All of the following explanations are for cases where the target table already exists in the Data Destination.
If the target table does not exist in Data Destination, a new table is created in either mode.

transfer mode Schema Change transaction behavior supplement
Append (INSERT) No Yes The following additions are made to the table.
  1. Create a temporary table and populate it with data
  2. INSERT data from a temporary table into a target table
Postscript (INSERT DIRECT) No No The table is appended as follows
  1. INSERT data directly into the target table
  • Compared to the append (INSERT ) mode, processing time is shorter, but transactions are not secured.
  • Therefore, if a transfer fails midway through, rows added along the way may remain in the target table.
  • TRUNCATE INSERT No Yes The table will be rewashed as follows
    1. Create a temporary table and populate it with data
    2. DELETE the actual data in the target table and INSERT the data in the temporary table into the target table
    All cases washed (REPLACE) Yes Yes The table will be rewashed as follows
    1. Create a temporary table and populate it with data
    2. DROP the target table itself and change the temporary table name to the target table name.
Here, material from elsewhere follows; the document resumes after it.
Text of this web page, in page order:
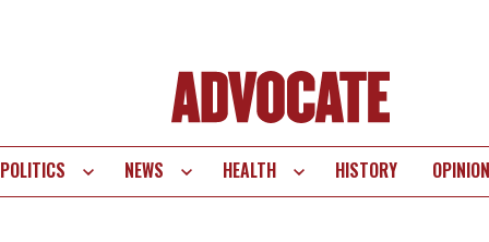
POLITICS NEWS HEALTH HISTORY OPINION

  • The schema of the existing table is deleted and updated to that of the new table.
  • UPSERT (MERGE) No Yes UPSERT to the table as follows
    1. Create a temporary table and populate it with data
    2. MERGE data from temporary table to target table
  • For each row of transferred data, if the value of the merge key exists in the corresponding column of the target table, the row is updated. If it does not exist, the line is appended.
  • If the merge key has duplicate values or contains null values, it will not UPSERT correctly.